En 2008, les talibans ont pris le contrôle de la vallée de Swat, une région
reculée du Nord-Est du Pakistan. Ils y ont rapidement mis en application leur
programme d’extrémistes musulmans. Pas de télé. Zéro film. Pas de femmes
circulant sans escorte masculine. Pas de filles à l’école.
En 2009, une petite villageoise pakistanaise de onze ans, Malala Yousafzai,
révoltée par l’interdiction faite aux filles de fréquenter l’école, a décidé de
poursuivre sa scolarité, se rendant chaque jour en classe au péril de sa vie et de
celle de son père ; il lui arrivait également d’assister à des conférences dans des
villes voisines. « Comment les talibans osent-ils me retirer mon droit d’aller à
l’école ? », écrivait-elle en ligne.
Un jour de 2012, alors qu’elle rentrait chez elle en bus, elle a reçu un coup de
feu en pleine tête. Un taliban masqué armé d’un fusil était monté à bord du
véhicule aux cris de : « Qui est Malala ? Dépêchez-vous de me le dire, sinon je
bute tout le monde ici. » Malala s’était alors désignée (faisant preuve d’un
stupéfiant courage), et le soldat lui avait tiré dessus sous les yeux des autres
passagers.
Malala a alors sombré dans le coma et failli y laisser la vie. Les talibans ont fait
savoir publiquement que si elle survivait, ils les tueraient tous les deux, elle et
son père.
Aujourd’hui, Malala est toujours vivante. Dans ses livres, devenus des best-
sellers, elle continue de dénoncer les violences faites aux femmes et l’oppression
qu’elles subissent dans les pays musulmans. En 2014, le prix Nobel de la paix lui
a été décerné, récompensant son militantisme intransigeant. Tout se passe
comme si cette balle dans la tête avait élargi son audience à l’échelle planétaire
en même temps qu’elle décuplait son courage. Il lui aurait été si facile de dire :
« Que puis-je y faire ? » ou « Je n’ai pas le choix. » Et nul ne lui en aurait fait le
reproche. Mais elle a fait un choix opposé.

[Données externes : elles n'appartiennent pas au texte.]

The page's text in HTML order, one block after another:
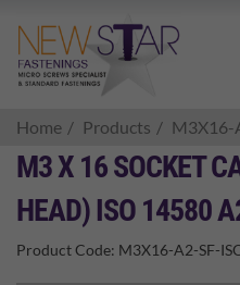
Home Products M3X16-
M3 X 16 SOCKET
HEAD) ISO 14580
Product Code: M3X16-A2-SF-

Il y a quelques années, j’avais posté sur mon blog plusieurs des idées
développées dans ce chapitre, et un type avait laissé un commentaire. Il y disait
que j’étais un mec superficiel qui ne comprenait rien à rien des difficultés de la
vie, de la responsabilité humaine. Il évoquait aussi son fils qui venait de se tuer
dans un accident de voiture, et m’accusait d’ignorer ce que souffrir vraiment
veut dire, ajoutant que j’étais un beau salaud de lui donner à penser qu’il pouvait
être responsable de la douleur que lui causait la disparition de son enfant.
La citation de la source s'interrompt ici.